Friday is November 1, which means that we're going to start getting into new programming themes on TCM. The first one up is “Dennis Miller and Friends”, in which Dennis Miller will be guest hosting along with four of his funny friends on Fridays in prime time, at least leading up to TCM Underground in the wee hours of the morning. It'll be one friend on each of the Friday nights, although with five Fridays in November, one friend is going to get two Fridays, that friend being Martin Short this Friday and next. Among the movies he's selected this week are the Marx Bros. classic Duck Soup at 8:00 PM.

 

For you stoners (you know who you are), one especially for you this week is Up In Smoke, which will be on StarzComedy at 12:18 AM Saturday. Tommy Chong plays “Man”, a slacker who gets thrown out of his house and forced to spend a night on the beach, which is where he meets Pedro (Cheech Marin). The two become fast friends in part because they're both looking to score some good weed, and wind up in a bunch of adventures because of that.

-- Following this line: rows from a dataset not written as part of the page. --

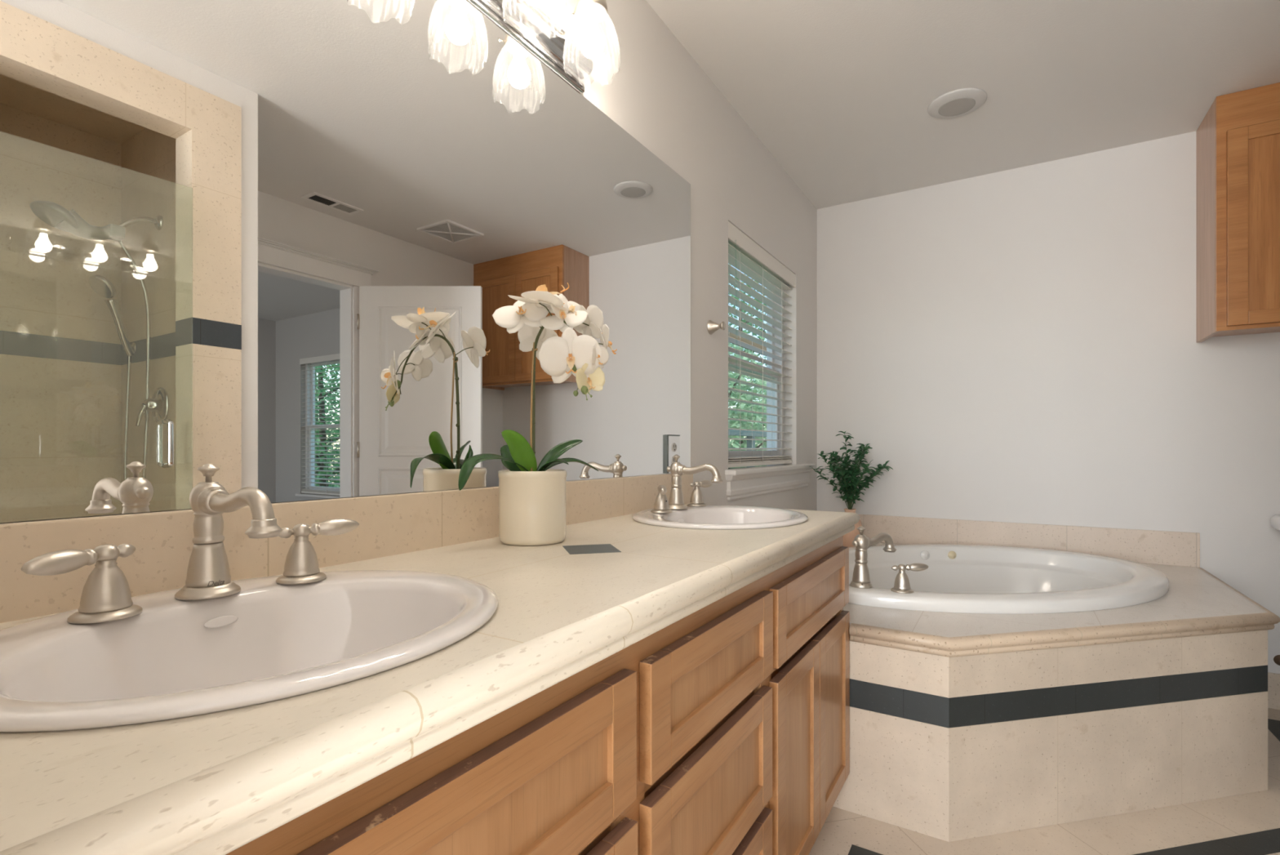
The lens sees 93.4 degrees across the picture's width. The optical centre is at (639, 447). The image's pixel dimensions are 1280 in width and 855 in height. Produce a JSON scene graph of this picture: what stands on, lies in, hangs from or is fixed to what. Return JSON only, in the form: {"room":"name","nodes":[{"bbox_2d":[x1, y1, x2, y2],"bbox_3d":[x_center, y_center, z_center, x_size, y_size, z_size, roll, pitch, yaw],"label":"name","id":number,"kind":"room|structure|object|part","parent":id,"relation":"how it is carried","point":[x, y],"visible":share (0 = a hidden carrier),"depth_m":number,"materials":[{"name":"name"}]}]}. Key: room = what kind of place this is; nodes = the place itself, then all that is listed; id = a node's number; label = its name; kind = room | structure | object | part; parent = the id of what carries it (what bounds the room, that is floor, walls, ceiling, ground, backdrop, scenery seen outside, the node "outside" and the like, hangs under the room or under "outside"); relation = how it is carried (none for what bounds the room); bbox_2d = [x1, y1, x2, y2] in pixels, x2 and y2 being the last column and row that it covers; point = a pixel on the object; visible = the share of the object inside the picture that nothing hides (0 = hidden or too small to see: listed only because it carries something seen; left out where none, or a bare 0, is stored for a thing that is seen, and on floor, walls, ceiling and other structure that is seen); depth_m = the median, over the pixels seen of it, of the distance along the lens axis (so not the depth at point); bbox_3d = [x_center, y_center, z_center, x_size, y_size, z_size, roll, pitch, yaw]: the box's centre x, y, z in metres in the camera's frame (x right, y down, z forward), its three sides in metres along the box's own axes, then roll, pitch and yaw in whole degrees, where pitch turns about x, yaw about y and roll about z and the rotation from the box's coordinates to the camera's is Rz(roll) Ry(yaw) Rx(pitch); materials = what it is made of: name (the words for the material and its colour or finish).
{"room":"bathroom","nodes":[
{"label":"bathroom","id":0,"kind":"room"},
{"bbox_2d":[0,0,817,523],"bbox_3d":[-0.536,-0.151,1.102,0.160,2.440,5.953,0,0,32],"label":"wall","id":1,"kind":"structure","parent":0,"point":[659,94],"depth_m":2.28,"materials":[{"name":"white paint"}]},
{"bbox_2d":[0,0,690,522],"bbox_3d":[-0.317,-0.416,1.298,0.006,0.997,1.868,0,0,32],"label":"wall mirror","id":2,"kind":"object","parent":1,"relation":"attached to","point":[276,246],"visible":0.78,"depth_m":0.95,"materials":[{"name":"silver mirror"}]},
{"bbox_2d":[665,434,679,473],"bbox_3d":[0.108,0.019,1.975,0.008,0.125,0.091,0,0,32],"label":"outlet plate","id":3,"kind":"object","parent":2,"relation":"attached to","point":[672,441],"visible":0.72,"depth_m":1.96,"materials":[{"name":"white plastic"}]},
{"bbox_2d":[671,442,676,451],"bbox_3d":[0.112,-0.003,1.978,0.003,0.029,0.034,0,0,32],"label":"receptacle","id":4,"kind":"object","parent":3,"relation":"attached to","point":[673,444],"depth_m":1.97,"materials":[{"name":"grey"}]},
{"bbox_2d":[0,473,693,622],"bbox_3d":[-0.314,0.138,1.292,0.018,0.110,1.870,0,0,32],"label":"backsplash","id":5,"kind":"structure","parent":1,"relation":"attached to","point":[393,524],"depth_m":0.90,"materials":[{"name":"stone"}]},
{"bbox_2d":[467,0,620,93],"bbox_3d":[-0.241,-0.987,1.256,0.189,0.224,0.622,0,0,32],"label":"vanity light","id":6,"kind":"object","parent":1,"relation":"attached to","point":[523,20],"visible":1,"depth_m":1.39,"materials":[{"name":"white glass"}]},
{"bbox_3d":[-0.215,-0.950,1.241,0.129,0.151,0.134,0,0,32],"label":"lamp shade","id":7,"kind":"part","parent":6,"relation":"part of","materials":[{"name":"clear glass"}]},
{"bbox_3d":[-0.215,-0.956,1.241,0.058,0.085,0.058,0,0,32],"label":"bulb","id":8,"kind":"part","parent":6,"relation":"part of","materials":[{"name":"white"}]},
{"bbox_3d":[-0.135,-1.034,1.427,0.132,0.130,0.091,0,0,32],"label":"lamp arm","id":9,"kind":"part","parent":6,"relation":"part of","materials":[{"name":"silver metal"}]},
{"bbox_3d":[-0.112,-0.950,1.408,0.129,0.151,0.134,0,0,32],"label":"lamp shade","id":10,"kind":"part","parent":6,"relation":"part of","materials":[{"name":"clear glass"}]},
{"bbox_3d":[-0.112,-0.956,1.408,0.058,0.085,0.058,0,0,32],"label":"bulb","id":11,"kind":"part","parent":6,"relation":"part of","materials":[{"name":"white glass"}]},
{"bbox_2d":[706,320,725,334],"bbox_3d":[0.285,-0.449,2.226,0.058,0.054,0.054,0,0,32],"label":"robe hook","id":12,"kind":"object","parent":1,"relation":"attached to","point":[712,326],"visible":1,"depth_m":2.22,"materials":[{"name":"silver metal"}]},
{"bbox_2d":[728,253,783,467],"bbox_3d":[0.491,-0.409,2.815,0.080,0.987,0.883,0,0,32],"label":"window","id":13,"kind":"structure","parent":1,"relation":"in","point":[775,444],"depth_m":3.14,"materials":[{"name":"white"}]},
{"bbox_3d":[0.481,-0.614,2.821,0.024,0.507,0.813,0,0,32],"label":"sash","id":14,"kind":"part","parent":13,"relation":"part of","materials":[{"name":"white"}]},
{"bbox_3d":[0.503,-0.176,2.807,0.024,0.450,0.813,0,0,32],"label":"sash","id":15,"kind":"part","parent":13,"relation":"part of","materials":[{"name":"white"}]},
{"bbox_2d":[728,221,795,467],"bbox_3d":[0.555,-0.411,2.775,0.084,0.980,0.877,0,0,32],"label":"window blind","id":16,"kind":"object","parent":13,"relation":"attached to","point":[740,246],"visible":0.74,"depth_m":2.75,"materials":[{"name":"white plastic"}]},
{"bbox_3d":[0.542,-0.397,2.783,0.053,0.932,0.542,0,0,32],"label":"ladder cord","id":17,"kind":"part","parent":16,"relation":"part of","materials":[{"name":"white fabric"}]},
{"bbox_3d":[0.542,0.071,2.783,0.052,0.017,0.871,0,0,32],"label":"rail","id":18,"kind":"part","parent":16,"relation":"part of","materials":[{"name":"white"}]},
{"bbox_2d":[724,467,812,501],"bbox_3d":[0.638,0.158,2.824,0.032,0.102,1.113,0,0,32],"label":"trim","id":19,"kind":"structure","parent":1,"relation":"attached to","point":[738,486],"depth_m":2.68,"materials":[{"name":"white"}]},
{"bbox_2d":[724,463,815,475],"bbox_3d":[0.618,0.096,2.836,0.105,0.022,1.113,0,0,32],"label":"window sill","id":20,"kind":"structure","parent":1,"relation":"attached to","point":[756,469],"depth_m":2.65,"materials":[{"name":"white paint"}]},
{"bbox_2d":[645,0,1279,208],"bbox_3d":[1.997,-1.421,-0.507,6.160,0.100,6.033,0,0,32],"label":"ceiling","id":21,"kind":"structure","parent":0,"point":[840,93],"depth_m":2.21,"materials":[{"name":"white paint"}]},
{"bbox_2d":[927,87,986,119],"bbox_3d":[1.259,-1.362,2.399,0.210,0.016,0.210,0,0,32],"label":"recessed light","id":22,"kind":"object","parent":21,"relation":"in","point":[957,103],"visible":1,"depth_m":2.38,"materials":[{"name":"grey plastic"}]},
{"bbox_2d":[808,707,1279,854],"bbox_3d":[0.596,1.084,0.316,2.592,0.030,5.803,0,0,32],"label":"floor","id":23,"kind":"structure","parent":0,"point":[1138,832],"depth_m":1.69,"materials":[{"name":"tile"}]},
{"bbox_2d":[226,535,849,854],"bbox_3d":[-0.095,0.656,1.136,0.545,0.826,1.830,0,0,32],"label":"vanity cabinet","id":24,"kind":"object","parent":23,"relation":"on","point":[724,729],"visible":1,"depth_m":0.83,"materials":[{"name":"brown wood"}]},
{"bbox_2d":[0,503,859,854],"bbox_3d":[-0.075,0.216,1.139,0.558,0.053,1.860,0,0,32],"label":"countertop","id":25,"kind":"structure","parent":24,"relation":"on","point":[215,783],"depth_m":0.45,"materials":[{"name":"stone"}]},
{"bbox_2d":[21,463,359,623],"bbox_3d":[-0.497,0.099,0.724,0.298,0.160,0.198,0,0,-27],"label":"faucet","id":26,"kind":"object","parent":25,"relation":"on","point":[106,596],"visible":1,"depth_m":0.71,"materials":[{"name":"silver metal"}]},
{"bbox_3d":[-0.577,0.114,0.604,0.024,0.024,0.070,0,0,11],"label":"lever","id":27,"kind":"part","parent":26,"relation":"part of","materials":[{"name":"silver metal"}]},
{"bbox_3d":[-0.569,0.136,0.644,0.044,0.068,0.044,0,0,32],"label":"handle","id":28,"kind":"part","parent":26,"relation":"part of","materials":[{"name":"silver metal"}]},
{"bbox_3d":[-0.530,0.030,0.742,0.022,0.023,0.022,0,0,32],"label":"lift knob","id":29,"kind":"part","parent":26,"relation":"part of","materials":[{"name":"silver metal"}]},
{"bbox_3d":[-0.467,0.065,0.703,0.132,0.040,0.034,0,0,32],"label":"spout","id":30,"kind":"part","parent":26,"relation":"part of","materials":[{"name":"silver metal"}]},
{"bbox_3d":[-0.460,0.136,0.821,0.044,0.068,0.044,0,0,32],"label":"handle","id":31,"kind":"part","parent":26,"relation":"part of","materials":[{"name":"silver metal"}]},
{"bbox_3d":[-0.432,0.112,0.850,0.024,0.024,0.070,0,0,44],"label":"lever","id":32,"kind":"part","parent":26,"relation":"part of","materials":[{"name":"silver metal"}]},
{"bbox_2d":[0,569,497,732],"bbox_3d":[-0.403,0.265,0.648,0.465,0.172,0.509,0,0,32],"label":"sink","id":33,"kind":"object","parent":25,"relation":"in","point":[266,641],"visible":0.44,"depth_m":0.67,"materials":[{"name":"white ceramic"}]},
{"bbox_2d":[457,282,617,545],"bbox_3d":[-0.179,-0.067,1.205,0.285,0.514,0.217,0,0,12],"label":"potted orchid","id":34,"kind":"object","parent":25,"relation":"on","point":[532,500],"visible":1,"depth_m":1.17,"materials":[{"name":"beige"}]},
{"bbox_3d":[-0.233,-0.261,1.194,0.108,0.080,0.065,0,0,15],"label":"flower","id":35,"kind":"part","parent":34,"relation":"part of","materials":[{"name":"white plant"}]},
{"bbox_3d":[-0.219,0.117,1.233,0.139,0.145,0.139,0,0,32],"label":"pot","id":36,"kind":"part","parent":34,"relation":"part of","materials":[{"name":"beige ceramic"}]},
{"bbox_3d":[-0.217,-0.228,1.270,0.096,0.089,0.034,0,0,11],"label":"flower","id":37,"kind":"part","parent":34,"relation":"part of","materials":[{"name":"white plant"}]},
{"bbox_3d":[-0.193,-0.282,1.167,0.122,0.034,0.117,0,0,32],"label":"flower","id":38,"kind":"part","parent":34,"relation":"part of","materials":[{"name":"white plant"}]},
{"bbox_3d":[-0.160,-0.096,1.177,0.014,0.330,0.181,0,0,-43],"label":"stem","id":39,"kind":"part","parent":34,"relation":"part of","materials":[{"name":"green plant"}]},
{"bbox_3d":[-0.148,-0.245,1.169,0.093,0.057,0.065,0,0,-8],"label":"flower","id":40,"kind":"part","parent":34,"relation":"part of","materials":[{"name":"white plant"}]},
{"bbox_3d":[-0.145,-0.271,1.200,0.046,0.084,0.103,0,0,32],"label":"flower","id":41,"kind":"part","parent":34,"relation":"part of","materials":[{"name":"white plant"}]},
{"bbox_3d":[-0.128,-0.172,1.113,0.117,0.103,0.018,0,0,-4],"label":"flower","id":42,"kind":"part","parent":34,"relation":"part of","materials":[{"name":"white plant"}]},
{"bbox_3d":[-0.094,-0.128,1.117,0.056,0.058,0.024,0,0,-19],"label":"flower","id":43,"kind":"part","parent":34,"relation":"part of","materials":[{"name":"beige plant"}]},
{"bbox_3d":[-0.105,-0.245,1.205,0.024,0.082,0.092,0,0,-32],"label":"flower","id":44,"kind":"part","parent":34,"relation":"part of","materials":[{"name":"white plant"}]},
{"bbox_3d":[-0.078,-0.170,1.110,0.016,0.049,0.050,0,0,32],"label":"flower","id":45,"kind":"part","parent":34,"relation":"part of","materials":[{"name":"white plant"}]},
{"bbox_3d":[-0.071,-0.199,1.165,0.015,0.075,0.080,0,0,-9],"label":"flower","id":46,"kind":"part","parent":34,"relation":"part of","materials":[{"name":"white plant"}]},
{"bbox_2d":[650,454,723,513],"bbox_3d":[0.160,0.099,1.759,0.181,0.160,0.360,0,0,32],"label":"faucet","id":47,"kind":"object","parent":25,"relation":"on","point":[662,505],"visible":1,"depth_m":1.76,"materials":[{"name":"silver metal"}]},
{"bbox_3d":[0.060,0.136,1.684,0.044,0.068,0.044,0,0,32],"label":"handle","id":48,"kind":"part","parent":47,"relation":"part of","materials":[{"name":"silver metal"}]},
{"bbox_3d":[0.061,0.114,1.643,0.024,0.024,0.070,0,0,-1],"label":"lever","id":49,"kind":"part","parent":47,"relation":"part of","materials":[{"name":"silver metal"}]},
{"bbox_3d":[0.108,0.030,1.784,0.022,0.023,0.022,0,0,32],"label":"lift knob","id":50,"kind":"part","parent":47,"relation":"part of","materials":[{"name":"silver metal"}]},
{"bbox_3d":[0.177,0.136,1.873,0.044,0.068,0.044,0,0,32],"label":"handle","id":51,"kind":"part","parent":47,"relation":"part of","materials":[{"name":"silver metal"}]},
{"bbox_3d":[0.171,0.065,1.745,0.132,0.040,0.034,0,0,32],"label":"spout","id":52,"kind":"part","parent":47,"relation":"part of","materials":[{"name":"silver metal"}]},
{"bbox_3d":[0.205,0.113,1.902,0.024,0.024,0.070,0,0,44],"label":"lever","id":53,"kind":"part","parent":47,"relation":"part of","materials":[{"name":"silver metal"}]},
{"bbox_2d":[631,505,808,529],"bbox_3d":[0.217,0.265,1.652,0.465,0.172,0.509,0,0,32],"label":"sink","id":54,"kind":"object","parent":25,"relation":"in","point":[708,517],"visible":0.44,"depth_m":1.75,"materials":[{"name":"white ceramic"}]},
{"bbox_3d":[-0.176,0.364,0.503,0.020,0.163,0.627,0,0,32],"label":"drawer","id":55,"kind":"part","parent":24,"relation":"part of","materials":[{"name":"brown wood"}]},
{"bbox_3d":[-0.178,0.364,0.504,0.006,0.077,0.525,0,0,32],"label":"recessed panel","id":56,"kind":"part","parent":24,"relation":"part of","materials":[{"name":"brown wood"}]},
{"bbox_3d":[-0.093,0.713,0.638,0.020,0.477,0.315,0,0,32],"label":"cabinet door","id":57,"kind":"part","parent":24,"relation":"part of","materials":[{"name":"brown wood"}]},
{"bbox_3d":[0.131,0.583,1.002,0.020,0.216,0.473,0,0,32],"label":"drawer","id":58,"kind":"part","parent":24,"relation":"part of","materials":[{"name":"brown wood"}]},
{"bbox_3d":[0.132,0.365,1.003,0.020,0.160,0.476,0,0,32],"label":"drawer","id":59,"kind":"part","parent":24,"relation":"part of","materials":[{"name":"brown wood"}]},
{"bbox_3d":[0.129,0.583,1.003,0.006,0.131,0.371,0,0,32],"label":"recessed panel","id":60,"kind":"part","parent":24,"relation":"part of","materials":[{"name":"brown wood"}]},
{"bbox_3d":[0.130,0.365,1.004,0.006,0.075,0.374,0,0,32],"label":"recessed panel","id":61,"kind":"part","parent":24,"relation":"part of","materials":[{"name":"brown wood"}]},
{"bbox_3d":[0.131,0.834,1.002,0.020,0.234,0.473,0,0,32],"label":"drawer","id":62,"kind":"part","parent":24,"relation":"part of","materials":[{"name":"brown wood"}]},
{"bbox_3d":[0.354,0.714,1.364,0.020,0.474,0.313,0,0,32],"label":"cabinet door","id":63,"kind":"part","parent":24,"relation":"part of","materials":[{"name":"brown wood"}]},
{"bbox_3d":[0.352,0.714,1.365,0.006,0.388,0.211,0,0,32],"label":"recessed panel","id":64,"kind":"part","parent":24,"relation":"part of","materials":[{"name":"brown wood"}]},
{"bbox_3d":[0.437,0.369,1.498,0.020,0.162,0.625,0,0,32],"label":"drawer","id":65,"kind":"part","parent":24,"relation":"part of","materials":[{"name":"brown wood"}]},
{"bbox_3d":[0.435,0.369,1.499,0.006,0.076,0.523,0,0,32],"label":"recessed panel","id":66,"kind":"part","parent":24,"relation":"part of","materials":[{"name":"brown wood"}]},
{"bbox_3d":[0.522,0.714,1.635,0.020,0.474,0.320,0,0,32],"label":"cabinet door","id":67,"kind":"part","parent":24,"relation":"part of","materials":[{"name":"brown wood"}]},
{"bbox_3d":[0.520,0.714,1.637,0.006,0.388,0.218,0,0,32],"label":"recessed panel","id":68,"kind":"part","parent":24,"relation":"part of","materials":[{"name":"brown wood"}]},
{"bbox_2d":[832,542,1279,841],"bbox_3d":[1.283,0.791,2.317,1.659,0.556,1.673,0,0,32],"label":"tub surround","id":69,"kind":"object","parent":23,"relation":"on","point":[963,726],"visible":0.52,"depth_m":1.74,"materials":[{"name":"stone"}]},
{"bbox_2d":[809,431,893,546],"bbox_3d":[1.095,0.211,3.137,0.405,0.605,0.402,0,0,-31],"label":"potted plant","id":70,"kind":"object","parent":69,"relation":"on","point":[849,488],"visible":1,"depth_m":3.11,"materials":[{"name":"green plant"}]},
{"bbox_3d":[0.502,0.915,1.857,0.804,0.309,0.020,0,0,32],"label":"tile panel","id":71,"kind":"part","parent":69,"relation":"part of","materials":[{"name":"tile"}]},
{"bbox_3d":[0.502,0.621,1.857,0.804,0.113,0.020,0,0,32],"label":"tile panel","id":72,"kind":"part","parent":69,"relation":"part of","materials":[{"name":"tile"}]},
{"bbox_2d":[848,543,1168,636],"bbox_3d":[1.281,0.691,2.416,1.572,0.446,1.070,0,0,-14],"label":"bathtub","id":73,"kind":"object","parent":69,"relation":"in","point":[980,579],"visible":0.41,"depth_m":2.63,"materials":[{"name":"white ceramic"}]},
{"bbox_2d":[849,526,928,593],"bbox_3d":[0.787,0.367,2.076,0.359,0.203,0.223,0,0,15],"label":"faucet","id":74,"kind":"object","parent":73,"relation":"on","point":[860,578],"visible":0.87,"depth_m":2.02,"materials":[{"name":"silver metal"}]},
{"bbox_3d":[0.750,0.280,2.047,0.028,0.029,0.028,0,0,-35],"label":"lift knob","id":75,"kind":"part","parent":74,"relation":"part of","materials":[{"name":"silver metal"}]},
{"bbox_3d":[0.828,0.323,2.101,0.167,0.051,0.044,0,0,-35],"label":"spout","id":76,"kind":"part","parent":74,"relation":"part of","materials":[{"name":"silver metal"}]},
{"bbox_3d":[0.859,0.419,1.976,0.051,0.078,0.051,0,0,-35],"label":"handle","id":77,"kind":"part","parent":74,"relation":"part of","materials":[{"name":"silver metal"}]},
{"bbox_3d":[0.906,0.390,1.978,0.081,0.027,0.027,0,0,-2],"label":"lever","id":78,"kind":"part","parent":74,"relation":"part of","materials":[{"name":"silver metal"}]},
{"bbox_3d":[1.398,0.621,1.772,1.151,0.113,0.020,0,0,-12],"label":"tile panel","id":79,"kind":"part","parent":69,"relation":"part of","materials":[{"name":"tile"}]},
{"bbox_3d":[1.398,0.915,1.772,1.151,0.309,0.020,0,0,-12],"label":"tile panel","id":80,"kind":"part","parent":69,"relation":"part of","materials":[{"name":"tile"}]},
{"bbox_2d":[848,718,1279,854],"bbox_3d":[1.105,1.070,1.477,3.750,0.004,0.813,0,0,-32],"label":"trim","id":81,"kind":"structure","parent":23,"relation":"in","point":[1266,842],"depth_m":1.61,"materials":[{"name":"tile"}]},
{"bbox_2d":[1270,514,1279,530],"bbox_3d":[2.603,0.669,2.071,0.470,0.800,0.693,0,0,32],"label":"toilet","id":82,"kind":"object","parent":23,"relation":"on","point":[1275,519],"visible":1,"depth_m":2.41,"materials":[{"name":"white ceramic"}]},
{"bbox_2d":[817,130,1279,673],"bbox_3d":[2.109,-0.151,2.880,2.477,2.440,0.150,0,0,32],"label":"wall","id":83,"kind":"structure","parent":0,"point":[1019,344],"depth_m":2.88,"materials":[{"name":"white paint"}]},
{"bbox_2d":[857,513,1199,567],"bbox_3d":[1.717,0.440,3.025,1.628,0.148,0.012,0,0,32],"label":"backsplash","id":84,"kind":"structure","parent":83,"relation":"attached to","point":[1143,546],"depth_m":2.88,"materials":[{"name":"stone"}]},
{"bbox_2d":[1195,82,1279,342],"bbox_3d":[2.679,-0.913,2.250,0.844,0.914,0.322,0,0,32],"label":"upper cabinet","id":85,"kind":"object","parent":83,"relation":"attached to","point":[1237,139],"visible":1,"depth_m":2.31,"materials":[{"name":"brown wood"}]},
{"bbox_3d":[2.426,-0.847,2.228,0.380,0.752,0.020,0,0,32],"label":"cabinet door","id":86,"kind":"part","parent":85,"relation":"part of","materials":[{"name":"brown wood"}]},
{"bbox_3d":[2.427,-0.847,2.230,0.270,0.659,0.006,0,0,32],"label":"recessed panel","id":87,"kind":"part","parent":85,"relation":"part of","materials":[{"name":"brown wood"}]},
{"bbox_2d":[1267,671,1279,709],"bbox_3d":[2.773,0.997,2.375,0.817,0.144,0.012,0,0,32],"label":"baseboard","id":88,"kind":"structure","parent":83,"relation":"attached to","point":[1273,679],"depth_m":2.48,"materials":[{"name":"tile"}]},
{"bbox_2d":[1273,654,1279,665],"bbox_3d":[2.610,0.784,2.421,0.049,0.214,0.121,0,0,14],"label":"supply valve","id":89,"kind":"object","parent":83,"relation":"attached to","point":[1277,658],"visible":1,"depth_m":2.47,"materials":[{"name":"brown metal"}]},
{"label":"outside","id":90,"kind":"structure","parent":0,"visible":0},
{"bbox_3d":[5.089,1.444,6.261,40.000,0.050,32.000,0,0,32],"label":"lawn","id":91,"kind":"structure","parent":90,"visible":0},
{"bbox_2d":[728,324,766,468],"bbox_3d":[0.767,-0.005,6.912,2.093,2.871,2.039,0,0,32],"label":"tree","id":92,"kind":"object","parent":91,"relation":"on","point":[744,415],"visible":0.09,"depth_m":6.55,"materials":[{"name":"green plant"}]},
{"bbox_2d":[728,264,766,467],"bbox_3d":[1.723,-1.221,10.350,3.541,5.293,3.454,0,0,32],"label":"tree","id":93,"kind":"object","parent":91,"relation":"on","point":[732,295],"visible":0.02,"depth_m":9.66,"materials":[{"name":"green plant"}]},
{"bbox_2d":[728,331,766,466],"bbox_3d":[1.528,0.297,5.725,0.060,2.245,3.650,0,0,32],"label":"porch railing","id":94,"kind":"object","parent":91,"relation":"on","point":[731,432],"visible":0.07,"depth_m":4.55,"materials":[{"name":"grey wood"}]},
{"bbox_3d":[1.528,-0.113,5.725,0.060,0.045,3.650,0,0,32],"label":"rail","id":95,"kind":"part","parent":94,"relation":"part of","materials":[{"name":"grey wood"}]},
{"bbox_3d":[0.851,0.664,4.627,0.050,1.510,0.050,0,0,32],"label":"post","id":96,"kind":"part","parent":94,"relation":"part of","materials":[{"name":"grey"}]}
]}

This ultimately leads to the two of them getting deported to Mexico (thank you Orangemanbad) without the money to get home, until Pedro's uncle gets him a gig driving a van back to California. But the two go to the wrong address, going to an illicit pot production facility that puts the weed in the upholstery. So they do get a van to drive back, but not the one they expected, and it's filled with marijuana. Stacy Keach, who would later have his own real-life drug issues getting caught with cocaine in his luggage at an airport, plays a narc, while talented stars like Tom Skerritt and Edie Adams have small roles.

 

Finally, I'll mention The Last Time I Saw Paris, on TCM at 1:45 PM Sunday. Van Johnson plays Charles Wills, who is returning to Paris. Some years back, during World War II, he had been a reporter for Stars and Stripes, covering the liberation of Paris which is where he met the Ellswirth family, headed by father James (Walter Pidgeon), an American who had emigrated after World War I and never left. Charles eventually falls in love with James' daughter Helen (Elizabeth Taylor), and the two mary, despite Helen being as much of a bohemian as her father was. It's a mess of a marriage as the two party all the time while Charles is also trying to write “the great American novel”. Helen meets tennis player Paul (Roger Moore), while Charles meets serial divorcée Lorraine (Eva Gabor); the two continue to party, drink, and fight. Helen's sister Marion doesn't care for all this and eventually grows up, something it's going to take tragedy for Charles to do. Well made, but it has the feel of MGM's sanitizing such material.